Will glanced up, “You do that… everywhere?”
“Pretty much.” Henry shrugged. “Roadside ditches. Cornfields. Woods like these. Anywhere people forget to look until something goes wrong.” He glanced down at Will briefly. “I like the woods best. They’re honest.”
Holly snorted. “Trees can’t talk.”
“That’s the point,” Henry said. “People talk all the time and don’t say what they mean. Trees don’t bother. You just have to pay attention.”
Will’s throat tightened. He didn’t know why that made him uncomfortable, but it did.
Henry must’ve noticed something shift in his face, because his next words came out lighter.
“Anyway,” he said, “sorry if I scared you back there.”
“You didn’t,” Will said automatically again, even though they both knew it wasn’t true.
Henry’s smile stayed.
A breeze passed them, catching the ends of his hair– too long for a teacher, too tidy for a dad who didn’t try. His hands around the clipboard looked strong but not rough, veins faintly rising. The quiet lines around his eyes when he smiled, like catalogue lines, Will thought, like the men leaning on cars in those magazines Mrs. Wheeler left on the coffee table.
The thicker trees thinned, and the edge of the Wheeler backyard appeared– the fence, the shed, Will sagged in relief.
And Henry stopped there.
“I’ll leave you here,” he said, “Don’t want your folks thinking some government guy’s spying on them”

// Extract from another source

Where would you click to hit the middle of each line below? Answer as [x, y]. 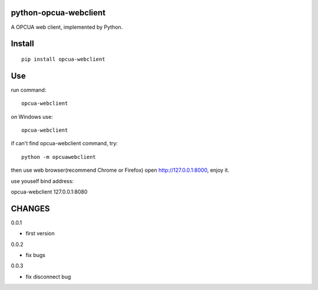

Holly waved up at him. “Can I see the mud thing again sometime? You said there’s bugs in it!”
“If your mom says it’s okay,” Henry replied. “And if we need to check the soil again.” His gaze slid back to Will,“You keep an eye on her, alright? Not everybody out here means well.”
Will frowned, he didn’t like what Henry was trying to imply. “Yeah, I know.”
Henry dipped his head. “Good meeting you, Will. I’ll be around town a while. Maybe I’ll see you again.”
Will hoped they wouldn’t, but apparently Holly had the complete opposite wish. “Do you want to come inside?” She asked brightly, “Will can show you his drawings!”
Will’s heart jumped. “Holly, no,” he hissed to her ears, “We’re not supposed to let strangers in when it’s just us.”
Holly paused, then rerouted instantly. “Well, then Henry can come tomorrow! We’re having a birthday dinner for Will. Everyone will be here, so it’s okay!”
Will froze.
“That’s very kind of you, Holly,” Henry said softly, eyes gentle on Will. “I’ll… think about it.”
Holly darted up the porch steps, already chattering about snacks.
Henry took a few steps away, then paused.
Will lingered on the porch.
The man walked along the treeline, sunlight catching his hair, his figure clean and composed, he’s just a man, just a man.
Will waited, waited until Henry was out of his sight, out of the Wheelers’ house area, out from the neighborhood, out–
Henry stopped a couple feet away from the road, turning his head just enough to look back at Will.
Suddenly a rush of heat and chill twisted up his spine, crawling and clawing at his nape. His breath’s caught in his lungs.
Will broke eye contact too fast, nearly stumbling as he rushed inside. The door clattered in its frame, he locked it once, twice and heaved against it. God, how’d he become this pathetic? He couldn’t even interact with a stranger without wanting to run and hide.
Holly stood in the kitchen doorway, completely unfazed by what they’d just expereinced. “Will, can you make me a snack?”
His mouth felt too dry to speak, so Will just nodded, stepping past her, falling into familiar motions, opening cabinets, grabbing bread, spreading peanut butter.
When she finally settled in front of the TV, Will stopped at the kitchen counter.
Hands on the surface. Head down. Still breathing too fast.
So, so useless and pathetic. How did even manage to let himself think that he could take care of Holly like Jonathan did to him when he almost lost her to woods over a fucking game of hide and seek? How could he even protect her when he’s out of his mind paranoid and scared over some random man who’d actually help him from losing Holly at all?
The sandwich he made for himself sat on the counter, abandoned, and despite the apparent hunger sitting expectantly in his stomach, Will couldn’t find the strength to eat.
He could still feel it lodging inside his throat.